George Rogerson

Personal information
- Full name: George Henry Rogerson
- Born: 13 March 1896 Monks Coppenhall, Cheshire, England
- Died: 29 May 1961 (aged 65) Crewe, Cheshire, England
- Batting: Right-handed

Domestic team information
- 1923: Lancashire

Career statistics
| Competition | First-class |
| Matches | 12 |
| Runs scored | 340 |
| Batting average | 17.89 |
| 100s/50s | –/– |
| Top score | 47* |
| Balls bowled | – |
| Wickets | – |
| Bowling average | – |
| 5 wickets in innings | – |
| 10 wickets in match | – |
| Best bowling | – |
| Catches/stumpings | 3/– |
- Source: Cricinfo, 6 April 2015

= George Rogerson =

English cricketer (1896–1961)

George Henry Rogerson (13 March 1896 - 29 May 1961) was an English cricketer. Born at Monks Coppenhall, Cheshire, he made twelve appearances in first-class cricket.
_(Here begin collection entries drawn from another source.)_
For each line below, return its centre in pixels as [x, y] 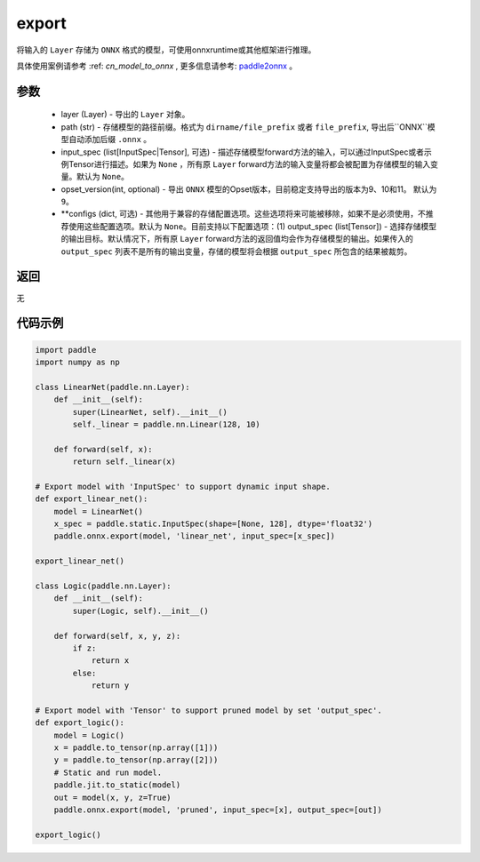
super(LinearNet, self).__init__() [150, 412]
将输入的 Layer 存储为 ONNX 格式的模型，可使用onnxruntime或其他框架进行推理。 [166, 50]
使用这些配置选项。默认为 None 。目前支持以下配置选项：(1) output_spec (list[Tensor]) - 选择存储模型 [252, 226]
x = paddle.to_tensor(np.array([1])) [136, 748]
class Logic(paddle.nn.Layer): [104, 586]
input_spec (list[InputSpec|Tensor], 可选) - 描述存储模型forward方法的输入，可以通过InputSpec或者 [242, 152]
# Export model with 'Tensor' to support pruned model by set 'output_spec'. [208, 710]
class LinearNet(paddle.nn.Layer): [112, 387]

Having played for the Lancashire Second XI since 1921, Rogerson made his first-class cricket debut for Lancashire in 1923 against Oxford University at Oxford. He made eleven further appearances in first-class cricket in 1922, playing his final match for Lancashire in the County Championship against Hampshire. He scored a total of 340 runs in his twelve matches, with a high score of 47 not out and a batting average of 17.89.

He died at Crewe, Cheshire on 29 May 1961.